Но вот Венера его план не поддерживала. Она не желала его знать, всячески подчеркивала, что сделает все ради Сары, поэтому и согласилась на его помощь. Терпела его.
Венера всячески показывала, что его терпит. И терпит потому, что у него больше всего шансов отыскать Альму. Будь на его месте Микаэль, Артур или этот придурок Рауль, она бы так же приняла их помощь. Только чтобы найти дочь. У Рамона просто есть фора из-за его силы. Его возможностей. Еще он хочет найти Сару без условий и условностей. Защитить ее. Сделать это для Венеры, а не для себя.
Но его прекрасная nena ошибается. У Рамона свои мотивы. Он хочет спасти Сару ради их семьи. Хочет увидеть радость во взгляде его женщины. Хочет увидеть ее счастливой. Снова почувствовать ее эмоции.

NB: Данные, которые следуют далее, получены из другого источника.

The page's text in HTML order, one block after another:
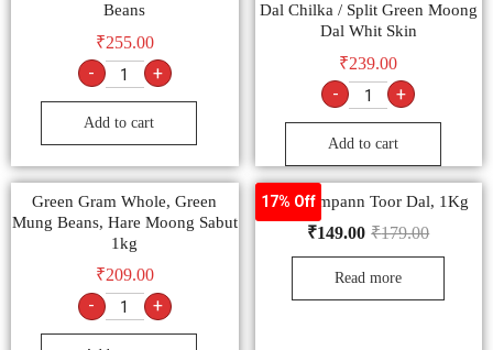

Ее эмоции. Даже воспоминания о ее любви к их дочери разливались теплой волной в его груди. Предки, он готов выть от тоски и безысходности, даже убьет, наверное, за то, чтобы почувствовать хоть толику силы этих чувств к себе. И забрать всю эту боль себе, защитить свою малышку, несмотря на то, что она изо всех сил старалась изображать сильную и стойкую женщину. Точнее, Венера и была сильной, но нуждалась в защите, внимании и любви не меньше их новорожденной дочери. Если не больше!
Он почти оставил ее в Легории, убедил себя, что так будет лучше. Экрот защитил бы его истинную, а его супруга сделала бы все, чтобы Венера не чувствовала себя одинокой. Но nena решила иначе, отправилась за ним, вместе с ним, и Рамон разрывался между радостью и желанием оставить свою женщину в безопасном месте. Только могла ли она быть в безопасности вдали от него? Раньше Рамон считал, что он сам опасность, что его истинной рядом с ним светит только боль и разочарование. Но сейчас, после того, как он умер и воскрес, он не хотел расставаться с Венерой ни на одну минуту.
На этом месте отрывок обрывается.